# Why Spearman's rank correlation ranges from from -1 to 1

$$\rho = 1 - \frac{6 \sum d_i^2}{n(n^2 - 1)}$$

$$\rho$$ = Spearman's rank correlation coefficient
$$d_i$$ = difference between the two ranks of each observation
$$n$$ = number of observations

Given the Spearman's rank correlation above, it's clear to see the maximum is 1 as the smallest $$d_i$$ will be zero. I am trying to figure out why it is -1 by having two ranks in exactly reversed order.
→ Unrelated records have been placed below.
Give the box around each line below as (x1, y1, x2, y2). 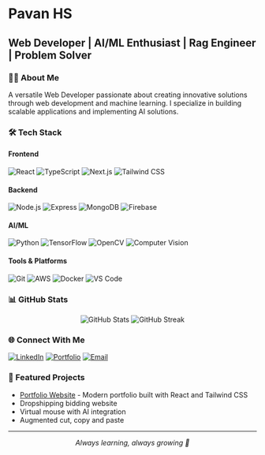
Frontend (8, 149, 39, 159)
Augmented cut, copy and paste (19, 415, 125, 424)
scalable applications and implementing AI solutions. (8, 106, 179, 116)
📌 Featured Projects (8, 372, 85, 383)
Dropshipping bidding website (19, 398, 118, 408)
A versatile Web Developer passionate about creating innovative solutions (8, 90, 248, 99)
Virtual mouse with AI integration (19, 407, 126, 416)
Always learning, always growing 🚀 (75, 438, 190, 447)
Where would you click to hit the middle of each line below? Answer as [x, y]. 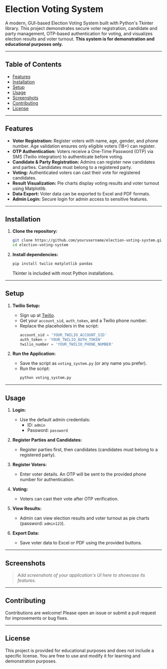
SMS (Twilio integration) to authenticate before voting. [68, 157]
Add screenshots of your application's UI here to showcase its [81, 575]
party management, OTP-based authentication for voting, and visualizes [79, 33]
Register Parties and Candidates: [47, 440]
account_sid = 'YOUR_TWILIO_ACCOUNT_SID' [63, 335]
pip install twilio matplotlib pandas [52, 264]
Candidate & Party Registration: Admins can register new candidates [83, 162]
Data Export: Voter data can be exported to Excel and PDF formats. [81, 193]
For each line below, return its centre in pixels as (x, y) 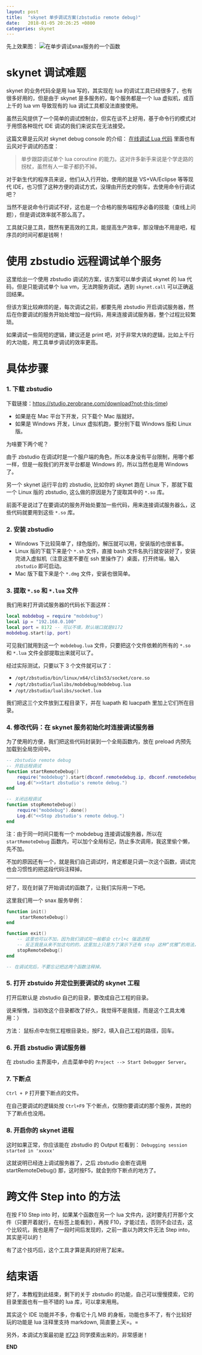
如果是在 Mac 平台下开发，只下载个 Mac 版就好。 (76, 416)
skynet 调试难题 (46, 73)
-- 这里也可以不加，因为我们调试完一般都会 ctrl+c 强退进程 (83, 939)
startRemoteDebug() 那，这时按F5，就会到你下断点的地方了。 (83, 1170)
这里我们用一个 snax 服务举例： (45, 900)
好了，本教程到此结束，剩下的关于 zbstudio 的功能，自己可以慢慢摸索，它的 (100, 1294)
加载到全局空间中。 (30, 749)
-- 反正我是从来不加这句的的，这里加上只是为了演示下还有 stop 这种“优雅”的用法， (108, 945)
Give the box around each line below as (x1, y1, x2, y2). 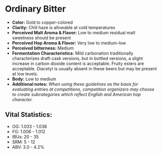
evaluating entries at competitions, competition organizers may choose (12, 86, 155, 92)
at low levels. (12, 71, 38, 77)
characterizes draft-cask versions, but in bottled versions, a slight (12, 55, 143, 61)
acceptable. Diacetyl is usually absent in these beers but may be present (12, 65, 157, 71)
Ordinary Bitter (5, 3, 66, 15)
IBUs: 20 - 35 (12, 134, 39, 139)
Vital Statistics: (5, 110, 52, 119)
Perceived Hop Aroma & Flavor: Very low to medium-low (12, 40, 126, 46)

I attach my calculation below, where the red rectangle represents the specific case of four rows, and I ordered two ranks in exactly reverse order. The purple rectangle is the actual calculation, and it indeed results in -1. I try to generalize in the green rectangle, but how does that formula result in 2? • 1. Note that the formula you have there is a calculational formula mostly designed to speed up hand calculation; its not the definition, but an algebraically equivalent one derived from it. Spearman is just the correlation in the ranks and its minimum and maximum are the same as Pearson correlation (e.g. via Cauchy-Schwartz) because it is a Pearson, just calculated on the ranks. 2. However you can calculate it out easily enough - consider the rank differences when they're in exactly reversed order (when the correlation will be -1) and see that this formula gives -1 too Feb 28 at 9:14
• @Glen_b Thanks, I have put my calculation above, how does the green rectangle portion results in 2? Feb 28 at 9:55
• The $2$ comes from having both $(1-m)^2$ and $(m-1)^2$, and then both $(3-m)^2$ and $(m-3)^2$, etc. in the sum. Just counting once, you would have a sum of $\frac16(m-1)m(m+1)$ Feb 28 at 17:23
• My understanding is that the formula above is only valid when there are no ties, otherwise you need to perform the calculation for Pearson's $r$ on ranks (including tied ranks). Feb 28 at 17:24

See Wikipedia for the definition. Note that Spearman correlation is just the usual Pearson correlation, but calculated using the ranks of the data, not the data itself.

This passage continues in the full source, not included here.